My cousin, Claudette, she had run to the front of the church.

She sees a nurse to assess the situation.

My other cousin, Carl, he was on the phone, and you could hear the aggression in his voice.

I know y'all are gonna take it.

See, time comes in here.

You know, this is the Bronx.

But if anything happened to my auntie today, y'all dead.

And worse than not,

my born-again evangelical cousin, she was

circling Aunt Mumsi's prone body, screaming, the blood, the blood, the blood.

Satan, come out of here.

Jesus, Jesus, Jesus, I cast him out in the name of Jesus.

I had wanted to get up myself and join in the fray,

thinking that I would go and comfort my cousin who was still under the table

or

shake some scents into my screeching cousin.

But my kids were grabbing onto my sleeves and they said, Mommy, mommy, what's going on?

Is there a rolling calf here?

Did they come for Aunt Ruby?

Was she bad?

Be careful what you teach your kids.

It might just come back to haunt you.

So

the medic finally came and they told us that Aunt Ruby was okay.

She hadn't regained consciousness yet, but her heart was beating fine and she had a steady breath.

And you could hear the whole church exhale in relief.

Now

in the Jamaican tradition,

After the funeral, after the burial, there's usually a celebration.

It's called the nine-night celebration.

You see we believe that after nine nights, after all the tears, they had to be laughter or else the spirit of the dearly departed would stay around to comfort you or to cause havoc.

So there had to be a celebration.

So the celebration was at Mumsi's house.

You could hear the calypso music blaring across the neighborhood even miles before you got there.

And as my boys and I walked to the backyard with kids running everywhere, you could smell and almost taste the aromas of the Jamaican food.

There was a pot of manish water, a goat soup that is said to turn boys into men boiling on the stove.

And it mixed that aroma with the aroma of the jerk chicken, the curry goat, the Bami, the rice and peas.

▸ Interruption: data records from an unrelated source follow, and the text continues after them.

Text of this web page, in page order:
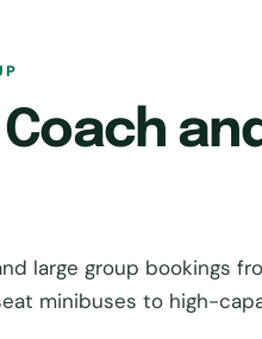
large group bookings
minibuses to high-
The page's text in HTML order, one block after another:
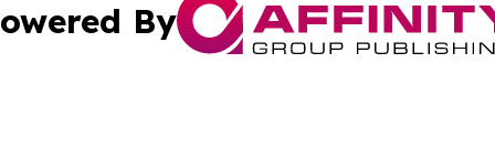
By
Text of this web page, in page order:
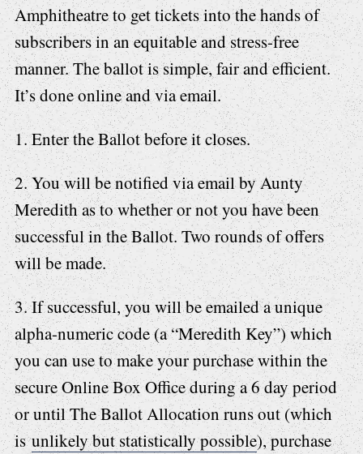
Amphitheatre to get tickets into the hands of
subscribers in an equitable and stress-free
manner. The ballot is simple, fair and efficient.
It’s done online and via email.
1. Enter the Ballot before it closes.
2. You will be notified via email by Aunty
Meredith as to whether or not you have been
successful in the Ballot. Two rounds of offers
will be made.
3. If successful, you will be emailed a unique
alpha-numeric code (a “Meredith Key”) which
you can use to make your purchase within the
secure Online Box Office during a 6 day period
or until The Ballot Allocation runs out (which
isunlikely but statistically possible), purchase

I was immediately transformed to my childhood, those flavors.

And just like back home, the men were bringing out the dominoes and the white rum, gotta have white rum,

and

the older ladies were sharing the food,

and the older men were

gathering everybody around the barbecue where they were holding court, each trying to outdo the other with the telling of the day's event.

Some of them even said that Aunt Mumsie must have been really jealous of her sister because her younger sister got all the attention that day.

And this was

Mumsie's day, her last day on earth.

As I gathered my son around me and we sat on the on the ground to listen to the stories,

I was so comforted because this is exactly what I wanted for my kids.

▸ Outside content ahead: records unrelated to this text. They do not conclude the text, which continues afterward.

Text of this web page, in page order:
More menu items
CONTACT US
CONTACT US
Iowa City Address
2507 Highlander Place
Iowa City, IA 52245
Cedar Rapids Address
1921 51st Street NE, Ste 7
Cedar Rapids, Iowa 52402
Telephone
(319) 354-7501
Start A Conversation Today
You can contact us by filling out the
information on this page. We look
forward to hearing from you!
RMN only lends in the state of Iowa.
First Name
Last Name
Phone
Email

This engrossment, this story, the songs.

And I felt comforted because I had given my boys something

that I really wanted to have.

The solid understanding of our roots.

And as we listened to the stories of how my Aunt Mumsie

When she had first come to the country and she tried to be a nurse, how she had to pass for white because the hospitals wouldn't hire blacks, and how she colored her, powdered her skin, several shade lighter, and

the almost the pain that caused her just to make a living,

the anxiety that she had with doing that.

We heard the stories of how she saved every penny to bring her siblings here.

for a better life.

And my boys hearing these stories, seeing

the courage and the strength that we had,

they knew without a shadow of a doubt that

they come from a stock, a strong line of people, of people who knew how to survive in any instance.

And that's what I wanted them to have.

And as we loaded up the car, with foods, I would never get in New Hampshire because there's no Jamaican stores.

And as we drove off, I remember the words that Maya Angelou said

when asked if she ever got nervous when she stand on stage alone.

And she said,

I come as one, but I stand as 10,000.

All my ancestors are here with me.

And tonight, All my ancestors are standing right here with me in this cemetery, my aunties, giving me strength and courage.

My sons, my grandchildren, we know from where we come.

We know the stock that we belong to,

and we know without a shadow of a doubt we belong.

Thank you.

Jerry Ann Bogus is an immigrant, a visionary, and a social justice activist.

She's the executive director of the Black Heritage Trail of New Hampshire, which tells the true stories of black history in New Hampshire and America.

Since this funeral more than a decade ago, Jerry Ann says she and her boys have played a lot of Jamaican music, and they visit the island and see family all the time.

To see photos of Jerry Ann and her sons and this bright celebration of life, go to themoth.org.

I've been watching a lot of interviews with the Dalai Lama lately to prepare to meet with him in India on behalf of the moth.

And people like to ask him if he's afraid of death.

And in every instance, His Holiness answers, fear of death is a waste of time.

Death is part of life.

And that's it for this episode of the Moth Radio Hour.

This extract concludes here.